There was only one overweight person in the room, and he stood up.  “We have gotten the movie Soylent Green removed from most of the streaming services, and expect that it will be totally unavailable within two months.  The book it was based on has been removed from Amazon, and we have agents scouring used book stores to buy up all the copies they can find.  We’ve created so many bogus internet sites with that term that nothing regarding the movie or the book shows up in the first five pages of a search.”

“Good work so far.”

“Oh, there’s more,” said the portly man.  “We’ve used artificial intelligence to re-make the entire film!  In the new version, people want their death to mean something, and the Charlton Heston character fights against the right-wing forces who are trying to prevent Soylent Green from being distributed.  It’s much more upbeat.”

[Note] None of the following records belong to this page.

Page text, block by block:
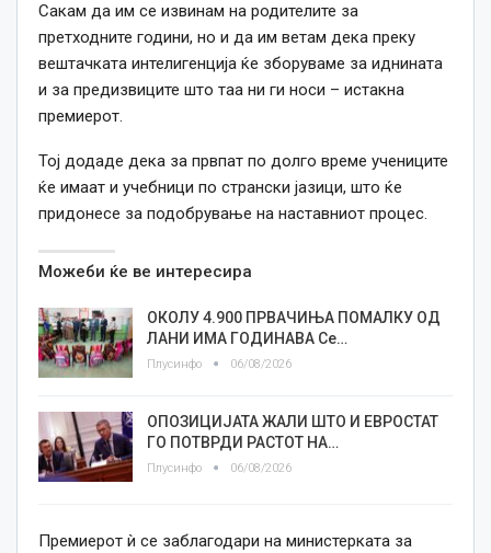
Сакам да им се извинам на родителите за
претходните години, но и да им ветам дека преку
вештачката интелигенција ќе зборуваме за иднината
и за предизвиците што таа ни ги носи – истакна
премиерот.
Тој додаде дека за првпат по долго време учениците
ќе имаат и учебници по странски јазици, што ќе
придонесе за подобрување на наставниот процес.
Можеби ќе ве интересира
ОКОЛУ 4.900 ПРВАЧИЊА ПОМАЛКУ ОД
ЛАНИ ИМА ГОДИНАВА Се…
Плусинфо 06/08/2026
ОПОЗИЦИЈАТА ЖАЛИ ШТО И ЕВРОСТАТ
ГО ПОТВРДИ РАСТОТ НА…
Плусинфо 06/08/2026
Премиерот ѝ се заблагодари на министерката за
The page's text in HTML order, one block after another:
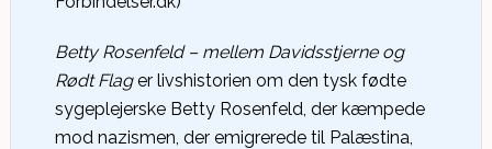
Betty Rosenfeld – mellem Davidsstjerne og
Rødt Flager livshistorien om den tysk fødte
sygeplejerske Betty Rosenfeld, der kæmpede
mod nazismen, der emigrerede til Palæstina,
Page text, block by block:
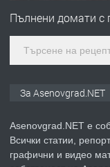
Пълнени домати с
За Asenovgrad.NET
Asenovgrad.NET е
Всички статии,
графични и видео
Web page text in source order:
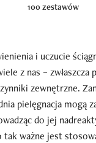
100 zestawów
i uczucie
z nas – zwłaszcza
zewnętrzne.
pielęgnacja mogą
do jej
ważne jest
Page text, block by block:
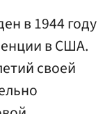
в 1944 году
в США.
своей
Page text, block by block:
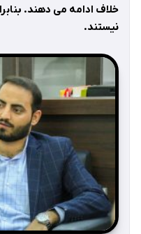
خلاف ادامه می دهند.
نیستند.
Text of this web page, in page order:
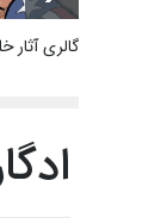
گالری

“That should work.  If we told our obese, brainwashed minions that fresh air was a right-wing plot, they’d hold their breath until they lose consciousness.  Looking forward to seeing the final cut of that remake,” said the Chairwoman.  “OK, time to break into the working groups.”  Everyone stood up, and people started coalescing into separate clumps before moving off to tables around the perimeter of the room.

I saw the techs from the building talking to two uniformed security people and pointing in my direction.  I made a beeline for the door, and got there while the security guys were still working their way through the crowd.  Outside the door was a forklift with a big box on it marked, “Rainbow Demonstration Signs.”  The keys were in it and I started it up and shoved the box against the door.  I heard the sounds of muffled banging come through the metal.  There was probably another exit to the place, but at least it wasn’t anywhere near where I was.

As I walked away, I kept thinking to myself, “Stay skinny, stay skinny.”